She tightened her embrace briefly, then eased free of Ray’s grip. He looked at her and she nodded towards the passing boat. He shrugged, and then that smile stole over his face. “It’s fine,” he said. “As long as they’re not paparazzi, it’s fine.”

He stepped back, turned, and took her hand again. “Not far now. See that barge?” He nodded ahead and she saw a traditional narrow-boat moored just beyond a fork-trunked willow tree that leaned out across the water. “That’s Ronnie’s studio. That’s where we recorded the album.”

Just before they reached the boat they came to a heavy wooden door set into the wall. Next to it, there was a small keypad and speaker. Ray pressed something and spoke immediately. “Hey there,” he said, into the small device. “It’s me. Ray Sandler and guest. Ronnie’s expecting us.”

There was a click and when Ray pushed at the door it swung inwards.

Emily peered left and right: the high wall went for as far as she could see. When Ray had said they were staying at a friend’s place tonight, she hadn’t quite expected a riverside estate like this.

They passed through the doorway and strolled hand in hand away from the wall and the river. A path led them through manicured gardens that unfolded away on either side, avenues of trees, regimented rose-beds, long strips of bowling-green lawn that led between flawlessly trimmed hedges.

Finally, they rounded a tall, rectangular bush and Emily saw the house for the first time, a manor-house with a central building flanked by two adjoining wings. It looked old, Elizabethan perhaps, and beautifully restored and maintained.

“Now this is what it’s like when you’ve
really
made it,” said Ray.

They were approaching the rear of the mansion, Emily realized, and that only served to make the place seem even more impressive and imposing. She wondered what it must look like from the front as you approached, no doubt along a long, tree-lined drive. She guessed now that they wouldn’t be crashing on a sofa tonight.

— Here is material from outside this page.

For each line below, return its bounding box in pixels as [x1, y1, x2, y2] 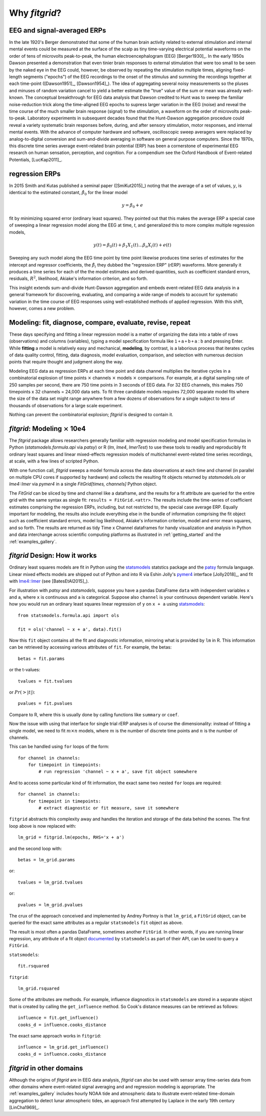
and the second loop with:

She turned to Ray. The restaurant, the things he said, and now this. He really was trying to take her breath away this evening. And call her shallow and star-struck all you like, but it had worked. “Ray,” she said, “I just–”

“Ray, darling. About time. Thought you were never going to get here.” The voice was deep and rough, the accent Cockney with the occasional American inflection: a mid-Atlantic, media-friendly voice.

A shortish guy, about five-six, with flowing silver hair and skin tanned a deep orangey-brown came bustling towards them and then stopped. “So this is her, eh? Are you just going to stand there or are you going to introduce us?”

Emily just stood there. It had taken a few seconds to process and even now she was going through the lengthiest double-take in the history of being slow to catch on.

This was the ‘Ronnie’ Ray had mentioned.

He stepped forward, put his hands on Emily’s arms, and kissed the air to either side of her cheeks. “So I’ll do it myself,” he said. “Welcome. Everyone here calls me Ronnie and you must be Emily. You want to come inside? The mozzies are out something rotten tonight.” With that he took Emily’s hand and led her into his mansion, and all the time she was still glancing sideways at him and then back over her shoulder to the smirking Ray, who was now following them.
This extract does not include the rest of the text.